You can make numbers look like good numbers or bad. The fact is Apple is still in single digit market share on the computer front. I think most would agree that going to Intel chips and advancing the OS would bring more PC user's to Apple Mac's. But for the most part this has not happened. In fact Apple has dropped to number 4 in the computer market.
Dell for instance has about 30% market share. The iPods sales are starting to level off, the iPhone has not done as well over sea's as Apple would have hoped. Apple really needs to expand their computers into the sub $1000 market. The Mac Mini is not enough to attract lower income user's to Apple. Let me tell you, that's a lot of PC user's that are untapped by Apple. That could easily put Apple in double digit market share. Introducing a $1800 Niche laptop when the economy is stressing is stupid. You are not going to maintain market share by doing that!
Not everyone can afford a $1200 desktop or the same in a Laptop.
People can buy a good Dell for $500. That's a big deal!
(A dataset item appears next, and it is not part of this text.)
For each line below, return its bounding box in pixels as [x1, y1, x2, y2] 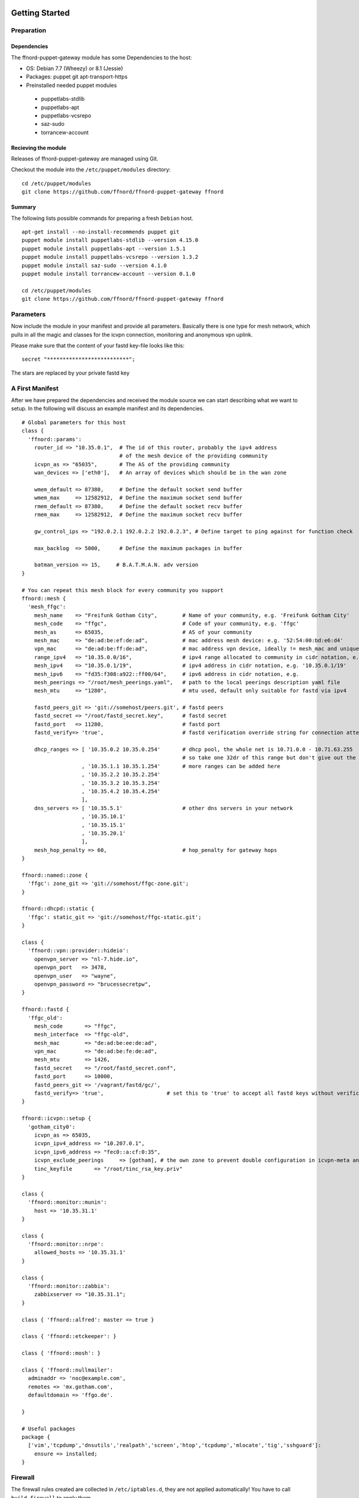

I disagree. The reason Apple is doing so well and continues to have a highly loyal base is because Apple doesn't make piece of crap computers like the $500 Dells you can buy. Apple's hardware and software is top quality and you pay a bit of a price premium for that. To many people, the benefits are well worth the extra cost.

On the other hand, I agree that the Macbook Air may not have been the ideal product to introduce as the US heads into a recession. We'll see.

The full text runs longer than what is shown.